Bit late. Sorry about that. Hugs and sincerest thanks to Creative Girl, Bow Echo and Whirl Girl, for their reviews, comments and input. I, too, hope that all will be well for the boys. I'm waiting to see what happens. :')
40
Thunderbird 7, the flight deck-
"'Course," Taylor drawled, once they'd rung off with Grandma. "There's a few, what 'cha might call risks involved."
Gordon shot him a curdled look.
"Risks?" he repeated, strapping back in.
"Yup. Kinda goes with th' territory, at them speeds, Godfrey. We hit a rock or sumthin' at quarter-light… specially one we just up 'n made heavier… it ain't just gonna tear through. It's gonna fuse."
Gordon's eyes widened.
"So… 'BOOM'," he said.
"Yup. As in, nuclear fireball. Now, since I ain't got no special yen ta spend th' rest o' my days as a driftin' radioactive gas cloud…"
"We need to stay out of the mosh pit, and avoid collisions," the aquanaut finished for him, strengthening scanners and shields.
"That's about the size of it," Taylor agreed, adding, "I'll pilot, Son. You handle shield manipulation. Check for incoming. If it's little, use them shields ta bat it out'n th' way. If it's too big ta push, tell me where it's at, and I'll do m' best t' steer clear. Don't need ta have our course messed up by no massive-gravity asteroid. Got it?"
Gordon nodded.
"Yessir. Should be simple enough. Only… what's the plan, once we reach Mars? Nobody's had any contact with Dad, since his one distress message, so maybe the Hood's there, or the Mechanic. What do we do, then?"

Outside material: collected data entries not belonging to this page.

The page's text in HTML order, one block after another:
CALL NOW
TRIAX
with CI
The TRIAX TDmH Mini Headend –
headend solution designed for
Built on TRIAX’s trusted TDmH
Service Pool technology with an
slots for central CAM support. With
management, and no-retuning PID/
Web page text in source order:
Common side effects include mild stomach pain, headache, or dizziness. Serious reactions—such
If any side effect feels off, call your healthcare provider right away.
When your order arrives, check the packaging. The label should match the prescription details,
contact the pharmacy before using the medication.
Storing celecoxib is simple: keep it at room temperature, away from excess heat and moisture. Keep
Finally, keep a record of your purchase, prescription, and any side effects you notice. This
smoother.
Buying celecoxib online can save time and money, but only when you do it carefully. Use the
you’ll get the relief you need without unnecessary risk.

Lee winked at him, smiling a little.
"Same as always, Kid. We wing it. I got ol' Bessie along. Assume you was smart enough ta bring that weapon ya picked up on Ross Island…"

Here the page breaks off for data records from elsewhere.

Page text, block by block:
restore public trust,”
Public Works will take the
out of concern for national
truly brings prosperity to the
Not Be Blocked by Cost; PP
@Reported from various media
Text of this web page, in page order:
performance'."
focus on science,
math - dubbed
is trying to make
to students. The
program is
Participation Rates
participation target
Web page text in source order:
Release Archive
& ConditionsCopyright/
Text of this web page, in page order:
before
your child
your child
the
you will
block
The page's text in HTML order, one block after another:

"Jennifer," Gordon admitted, thinking fondly of his captured particle-beam thrower. "Yeah. I, uh… might've snuck her aboard. Hypothetically. Just in case."
Taylor's smile broadened.
"Godfrey, you n' me 're gonna get along just fine. We got Mega-Mike with us, and yer sister, little what's-her-name… Tina, that's it. D*mn. Must be gettin' old, Son. Keep forgettin' that gal's name."
Gordon, very wisely, said nothing at all. Some battles, you just couldn't win.
"Anyways," Lee continued, "Tina's got some skills of her own, if it comes down ta fightin'. Right now, though, all we got on our hands f'r sure, is a rescue. Let's don't start trouble afore we have to, Godfrey."
"Yessir."
Somehow, his uncle made the whole thing seem, not just possible, but a slam-dunk sure bet. He was ready to go with the shield controls (expand L, expand R, Taper, Surge). Had that light, preflight tingling sensation that he always got, when headed into a mission. The one that said: D*mn, this is awesome.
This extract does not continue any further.